DATASET |
▼▼▼
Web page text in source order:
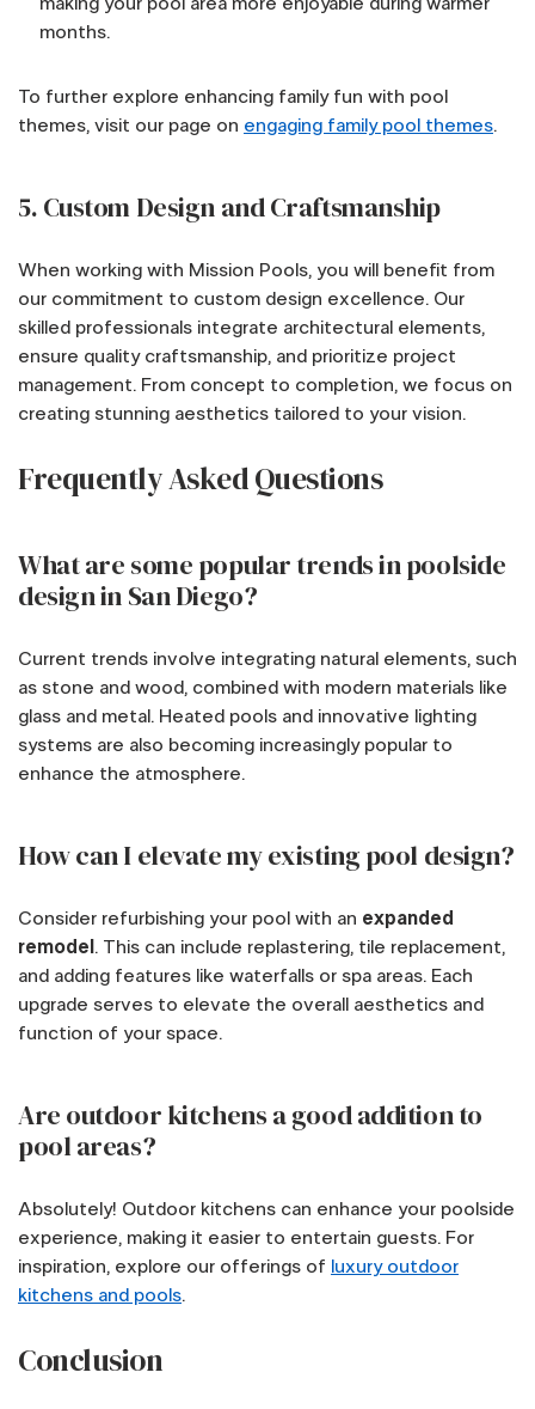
▲▲▲
▼▼▼
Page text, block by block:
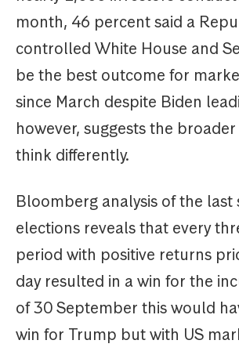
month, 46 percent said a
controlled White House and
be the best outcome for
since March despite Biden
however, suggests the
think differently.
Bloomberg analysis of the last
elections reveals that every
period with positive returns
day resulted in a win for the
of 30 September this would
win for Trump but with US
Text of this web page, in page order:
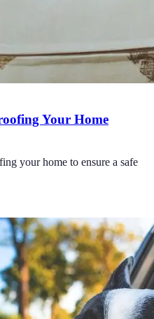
▲▲▲
WHAT YOU WILL DO | For this task, return exactly the stretch of the listing above from the line with "Page text, block" through the line with "Text of this", inclusive and without pictures.

ANSWER SECTION |
Page text, block by block:
month, 46 percent said a
controlled White House and
be the best outcome for
since March despite Biden
however, suggests the
think differently.
Bloomberg analysis of the last
elections reveals that every
period with positive returns
day resulted in a win for the
of 30 September this would
win for Trump but with US
Text of this web page, in page order:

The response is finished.